This is a bug report for perl from corporate@khwilliamson.com,
generated with the help of perlbug 1.36 running under perl 5.10.0.


-----------------------------------------------------------------
Characters in the range U+0080 through U+00FF behave inconsistently
depending on whether or not they are part of a string which also
includes a character above that range, and in some cases they behave
incorrectly even when part of such a string.  The problems I will
concentrate on in this report are those involving case.

I presume that they do work properly when a locale is set, but I haven't
tested that.

print uc("\x{e0}"), "\n"; # (a with grave accent)

yields itself instead of a capital A with grave accent (U+00C0).  This
is true whether or not the character is part of a string which includes
a character not storable in a single byte.  Similarly

print "\x{e0}" =~ /\x{c0}/i, "\n";

will print a null string on a line, as the match fails.

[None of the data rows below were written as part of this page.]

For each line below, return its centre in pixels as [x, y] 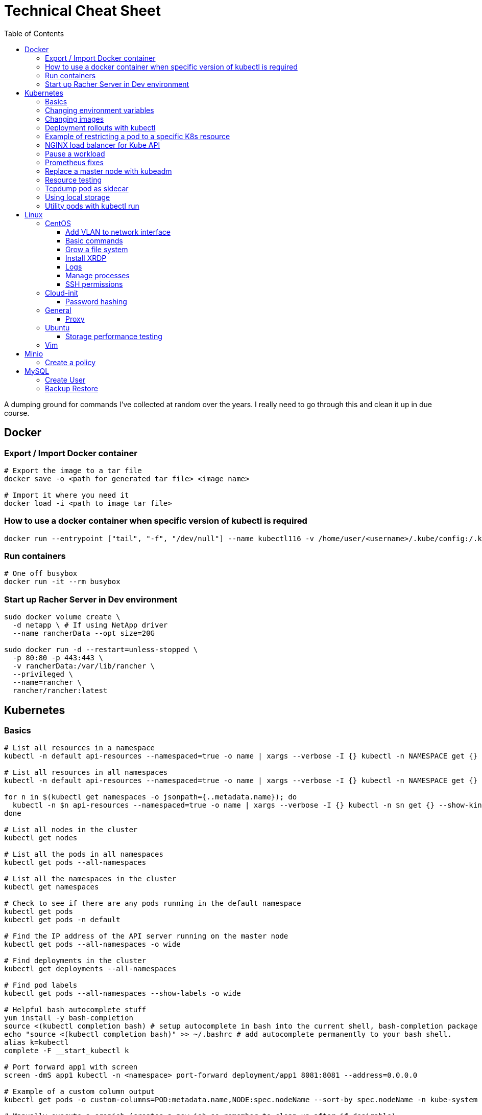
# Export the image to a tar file [73, 470]
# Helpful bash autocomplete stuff [75, 1010]
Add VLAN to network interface [118, 232]
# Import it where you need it [67, 495]
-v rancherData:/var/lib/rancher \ [84, 666]
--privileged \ [43, 674]
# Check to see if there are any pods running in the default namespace [153, 904]
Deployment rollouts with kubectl [100, 127]
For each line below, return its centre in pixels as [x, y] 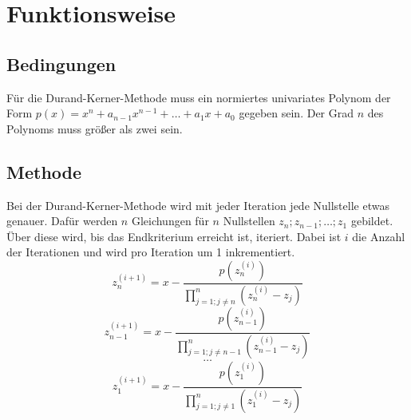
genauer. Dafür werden [62, 221]
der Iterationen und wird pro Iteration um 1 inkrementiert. [151, 252]
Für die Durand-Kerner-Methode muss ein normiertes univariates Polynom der [199, 97]
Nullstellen [249, 221]
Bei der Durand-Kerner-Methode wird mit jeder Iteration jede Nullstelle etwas [198, 205]
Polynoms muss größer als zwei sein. [95, 128]
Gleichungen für [170, 221]
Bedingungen [61, 63]
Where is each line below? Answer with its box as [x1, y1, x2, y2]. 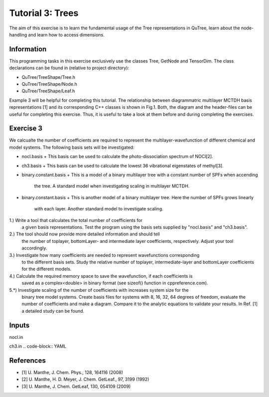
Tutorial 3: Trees [9, 7, 79, 18]
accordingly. [21, 245, 47, 251]
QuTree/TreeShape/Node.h [21, 81, 77, 87]
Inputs [9, 321, 30, 329]
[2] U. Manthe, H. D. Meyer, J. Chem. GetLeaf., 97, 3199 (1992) [21, 377, 149, 383]
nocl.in [9, 334, 23, 340]
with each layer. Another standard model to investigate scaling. [34, 206, 164, 212]
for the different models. [21, 266, 72, 272]
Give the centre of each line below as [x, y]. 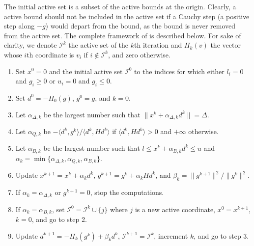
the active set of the [99, 45]
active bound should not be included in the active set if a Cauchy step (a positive [127, 16]
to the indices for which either [179, 71]
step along [19, 26]
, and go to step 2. [59, 219]
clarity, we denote [30, 45]
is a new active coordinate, [175, 209]
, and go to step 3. [221, 235]
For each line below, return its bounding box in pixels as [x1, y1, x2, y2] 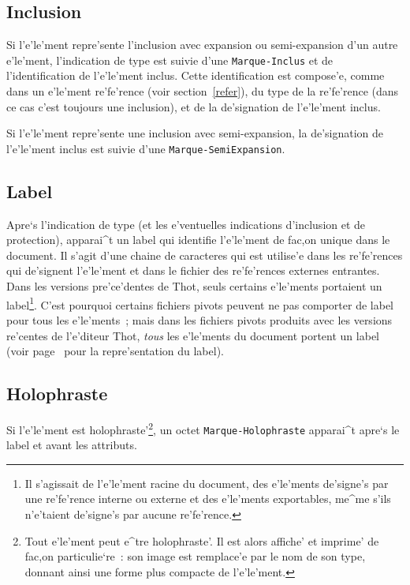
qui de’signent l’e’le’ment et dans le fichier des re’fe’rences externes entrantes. [6, 262, 380, 279]
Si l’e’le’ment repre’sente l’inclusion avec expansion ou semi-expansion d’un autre [6, 36, 398, 53]
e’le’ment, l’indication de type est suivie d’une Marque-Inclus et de [6, 51, 334, 68]
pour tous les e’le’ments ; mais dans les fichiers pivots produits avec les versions [6, 311, 393, 328]
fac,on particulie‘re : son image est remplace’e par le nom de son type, [24, 548, 366, 564]
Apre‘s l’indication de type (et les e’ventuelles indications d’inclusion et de [6, 216, 366, 232]
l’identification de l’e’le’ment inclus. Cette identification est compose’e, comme [6, 67, 385, 84]
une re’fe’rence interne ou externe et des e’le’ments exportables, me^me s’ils [24, 490, 391, 507]
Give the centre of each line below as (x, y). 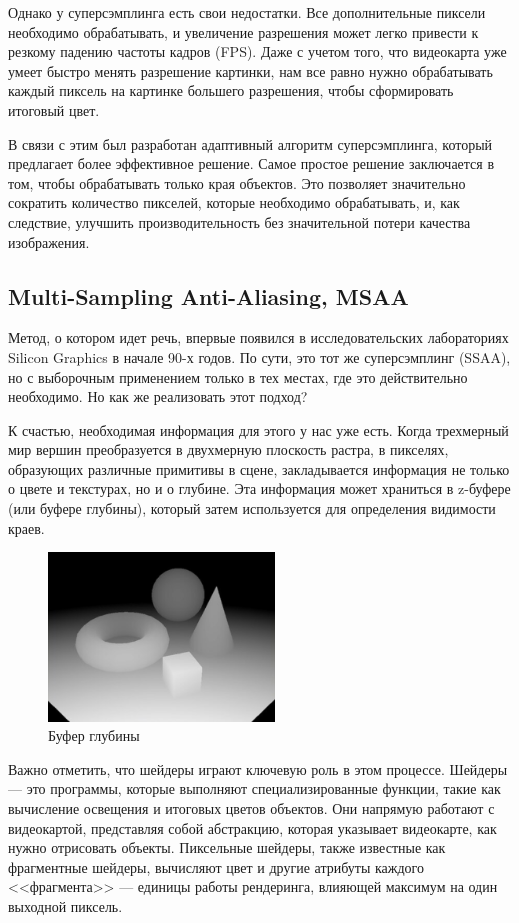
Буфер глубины (94, 735)
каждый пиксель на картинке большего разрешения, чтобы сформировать (231, 90)
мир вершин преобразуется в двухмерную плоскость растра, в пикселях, (228, 449)
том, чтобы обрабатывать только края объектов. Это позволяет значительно (237, 182)
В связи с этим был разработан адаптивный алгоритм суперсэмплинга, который (250, 143)
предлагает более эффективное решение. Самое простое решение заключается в (251, 163)
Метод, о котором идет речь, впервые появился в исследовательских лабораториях (258, 337)
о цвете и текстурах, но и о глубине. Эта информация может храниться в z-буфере (259, 488)
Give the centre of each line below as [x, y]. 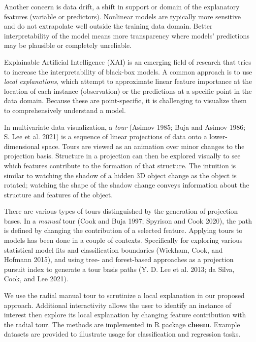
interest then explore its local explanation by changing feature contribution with [125, 315]
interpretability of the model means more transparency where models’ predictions [127, 35]
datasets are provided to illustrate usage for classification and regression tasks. [122, 334]
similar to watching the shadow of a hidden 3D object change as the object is [120, 175]
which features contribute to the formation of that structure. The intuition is [120, 165]
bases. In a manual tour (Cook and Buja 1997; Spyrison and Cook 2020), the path [128, 220]
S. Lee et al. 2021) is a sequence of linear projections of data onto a [106, 136]
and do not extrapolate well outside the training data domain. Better [108, 26]
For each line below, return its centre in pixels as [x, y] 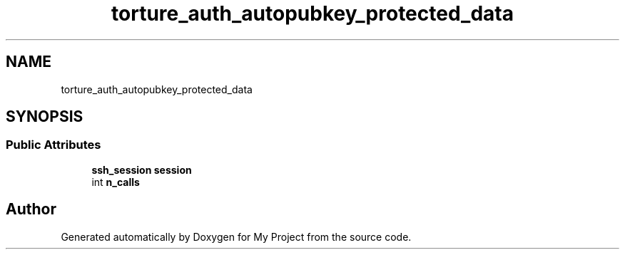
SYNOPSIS [45, 117]
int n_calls [116, 182]
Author [31, 209]
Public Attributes [54, 145]
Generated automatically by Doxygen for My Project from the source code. [236, 236]
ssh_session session [142, 170]
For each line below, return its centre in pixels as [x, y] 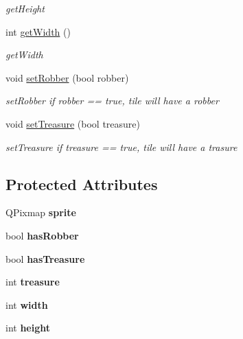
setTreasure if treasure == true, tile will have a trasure [121, 147]
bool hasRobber [42, 235]
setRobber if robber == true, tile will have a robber [112, 101]
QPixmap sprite [41, 212]
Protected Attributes [82, 184]
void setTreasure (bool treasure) [73, 123]
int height [28, 328]
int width [27, 304]
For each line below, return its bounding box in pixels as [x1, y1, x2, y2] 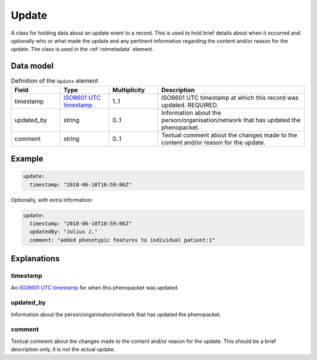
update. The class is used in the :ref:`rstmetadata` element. [11, 46, 154, 53]
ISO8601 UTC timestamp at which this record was [161, 93, 299, 102]
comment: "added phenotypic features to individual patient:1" [29, 237, 215, 243]
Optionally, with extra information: [11, 196, 93, 203]
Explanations [11, 254, 60, 264]
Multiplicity [112, 86, 145, 94]
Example [11, 154, 43, 164]
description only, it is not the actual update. [11, 346, 116, 353]
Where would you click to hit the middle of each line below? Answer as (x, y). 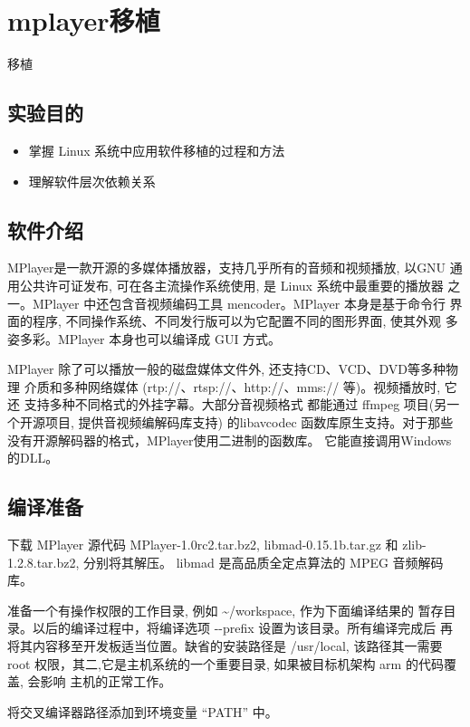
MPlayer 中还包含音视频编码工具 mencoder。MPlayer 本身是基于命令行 (239, 303)
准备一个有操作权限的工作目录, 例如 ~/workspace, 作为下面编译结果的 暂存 (225, 610)
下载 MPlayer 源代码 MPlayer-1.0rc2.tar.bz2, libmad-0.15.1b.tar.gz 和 (203, 545)
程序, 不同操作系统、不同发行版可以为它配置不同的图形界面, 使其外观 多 (245, 321)
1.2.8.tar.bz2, (43, 562)
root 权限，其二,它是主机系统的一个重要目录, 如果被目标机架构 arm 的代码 (225, 663)
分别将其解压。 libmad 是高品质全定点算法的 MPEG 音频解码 (264, 562)
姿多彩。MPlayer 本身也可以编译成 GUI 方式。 (144, 338)
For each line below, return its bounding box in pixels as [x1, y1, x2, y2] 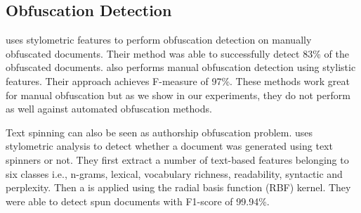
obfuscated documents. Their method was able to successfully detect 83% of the [6, 46, 349, 60]
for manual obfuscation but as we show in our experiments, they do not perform [6, 87, 350, 102]
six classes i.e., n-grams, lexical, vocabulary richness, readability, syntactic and [6, 166, 343, 181]
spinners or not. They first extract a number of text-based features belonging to [6, 152, 349, 167]
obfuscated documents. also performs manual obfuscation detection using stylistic [6, 60, 356, 75]
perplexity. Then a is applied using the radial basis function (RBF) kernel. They [6, 180, 351, 195]
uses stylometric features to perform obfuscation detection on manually [6, 32, 312, 47]
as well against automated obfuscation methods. [6, 101, 212, 116]
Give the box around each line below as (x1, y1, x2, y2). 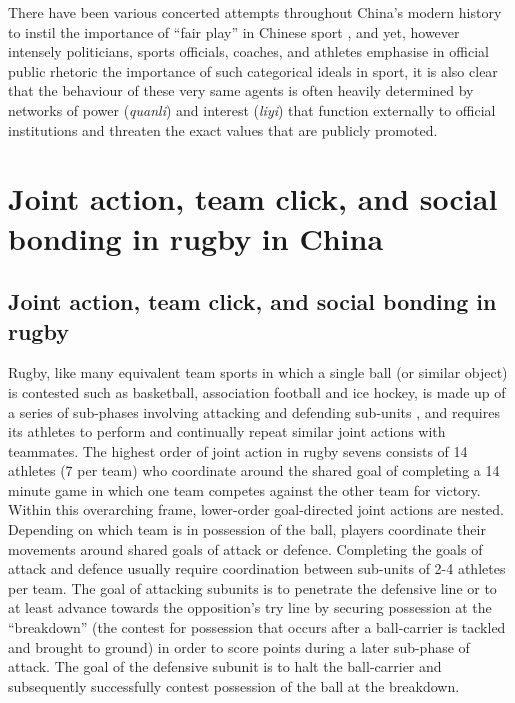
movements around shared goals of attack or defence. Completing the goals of (8, 538, 483, 559)
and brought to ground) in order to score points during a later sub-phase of (8, 636, 470, 657)
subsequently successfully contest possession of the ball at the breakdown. (8, 675, 460, 696)
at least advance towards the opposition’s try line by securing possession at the (8, 597, 492, 618)
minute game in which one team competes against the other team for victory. (8, 479, 481, 500)
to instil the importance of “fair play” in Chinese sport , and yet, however (8, 21, 460, 42)
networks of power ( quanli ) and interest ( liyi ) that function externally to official (8, 99, 496, 120)
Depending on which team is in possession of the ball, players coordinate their (8, 519, 486, 540)
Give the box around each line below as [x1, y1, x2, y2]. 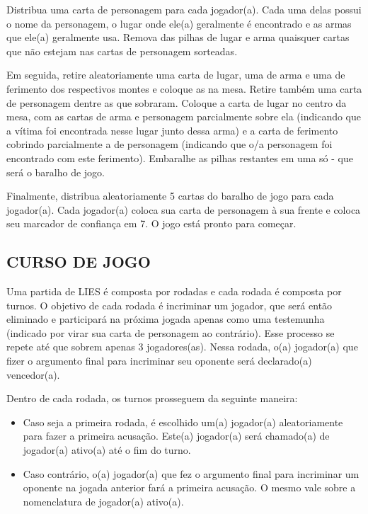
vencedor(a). [6, 367, 60, 382]
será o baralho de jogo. [6, 164, 105, 179]
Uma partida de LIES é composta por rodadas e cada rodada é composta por [6, 284, 342, 299]
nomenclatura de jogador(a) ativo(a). [23, 493, 184, 508]
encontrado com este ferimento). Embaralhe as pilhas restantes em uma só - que [6, 150, 353, 165]
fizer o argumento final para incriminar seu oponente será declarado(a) [6, 353, 312, 368]
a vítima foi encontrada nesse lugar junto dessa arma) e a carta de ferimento [6, 122, 338, 137]
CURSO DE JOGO [6, 251, 151, 273]
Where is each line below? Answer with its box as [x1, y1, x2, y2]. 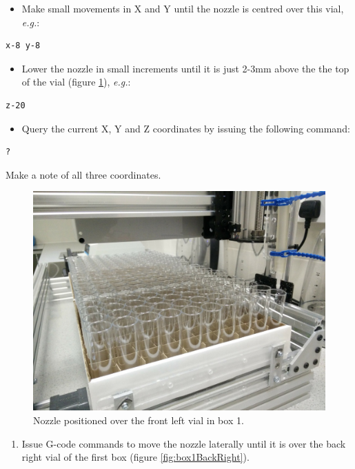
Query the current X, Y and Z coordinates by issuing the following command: [21, 121, 350, 135]
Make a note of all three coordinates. [6, 167, 161, 181]
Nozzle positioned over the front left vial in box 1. [33, 412, 244, 427]
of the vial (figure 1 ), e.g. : [21, 74, 131, 89]
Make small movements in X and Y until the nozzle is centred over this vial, [21, 1, 344, 15]
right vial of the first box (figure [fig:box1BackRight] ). [21, 450, 250, 464]
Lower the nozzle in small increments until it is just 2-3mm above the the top [21, 61, 349, 75]
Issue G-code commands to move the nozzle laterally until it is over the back [21, 436, 346, 450]
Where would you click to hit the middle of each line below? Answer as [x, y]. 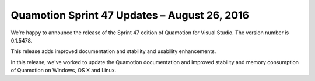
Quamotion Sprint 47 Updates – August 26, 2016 [130, 15]
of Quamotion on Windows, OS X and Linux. [64, 71]
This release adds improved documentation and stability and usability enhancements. [113, 51]
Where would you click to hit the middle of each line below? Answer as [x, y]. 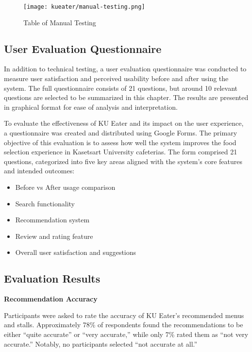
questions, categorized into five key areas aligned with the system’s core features [123, 161]
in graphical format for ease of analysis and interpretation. [91, 107]
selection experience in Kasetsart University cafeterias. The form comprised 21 [121, 152]
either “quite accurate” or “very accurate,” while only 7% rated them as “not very [126, 334]
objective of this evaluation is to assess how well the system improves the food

The same behavior occurs for all characters in this range that are
marked in the Unicode standard as lower case and have single letter
upper case equivalents.


The behavior that is inconsistent mostly occurs with upper case letters
being mapped to lower case.

print lcfirst("\x{c0}aaaaa"), "\n";

doesn't change the first character.  But

print lcfirst("\x{c0}aaaaa\x{101}"), "\n";

does change it.  There is something seriously wrong when a character
separated by an arbitrarily large distance from another one can affect
what case the latter is considered to be. Similarly,

print "\x{c0}aaaaaa" =~ /^\x{e0}/i, "\n";

will show the match failing, but

print "\x{c0}aaaaaa\x{101}" =~ /^\x{e0}/i, "\n";

will show the match succeeding.  Again a character maybe hundreds of
positions further along in a string can affect whether the first
character in said string matches its lower case equivalent when case is
ignored.

The same behavior occurs for all characters in this range that are
marked in the Unicode standard as upper case and have lower case
equivalents, as well as U+00DF which is lower case and has an upper case
equivalent of the string 'SS'.

Also, the byte character classes inconsistently match characters in this
range, again depending on whether or not the character is part of a
larger string that contains a character greater than the range.  So, for
example, for a non-breaking space,

print "\xa0" =~ /^\s/, "\n";

will show that the match returns false but

print "\xa0\x{101}" =~ /^\s/, "\n";

will show that the match returns true.  But this behavior is sort-of
documented, and there is a work-around, which is to use the '\p{}'
classes instead.  Note that calling them byte character classes is
wrong; they really are 7-bit classes.

 From reading the documentation, I presume that the inconsistent behavior
is a result of the decision to have perl not switch to wide-character
mode in storing its strings unless necessary.  I like that decision for
efficiency reasons.  But what has happened is that the code points in
the range 128 - 255 have been orphaned, when they aren't part of strings
that force the switch.  Again, I presume but haven't tested, that using
a locale causes them to work properly for that locale, but in the
absence of a locale they should be treated as Unicode code points (or
equivalently for characters in this range, as iso-8859-1).  Storing as
wide-characters is supposed to be transparent to users, but this bug
belies that and yields very inconsistent and unexpected behavior.
(This doesn't explain the lower to upper case translation bug, which is
wrong even in wide-character mode.)

I am frankly astonished that this bug exists, as I have come to expect
perl to "Do the Right Thing" over the course of many years of using it.
I did see one bug report of something similar to this when searching for
this, but it apparently was misunderstood and went nowhere, and wasn't
in the perl bug data base

-----------------------------------------------------------------
---
Flags:
     category=core
     severity=high
---
Site configuration information for perl 5.10.0:

Configured by ActiveState at Wed May 14 05:06:16 PDT 2008.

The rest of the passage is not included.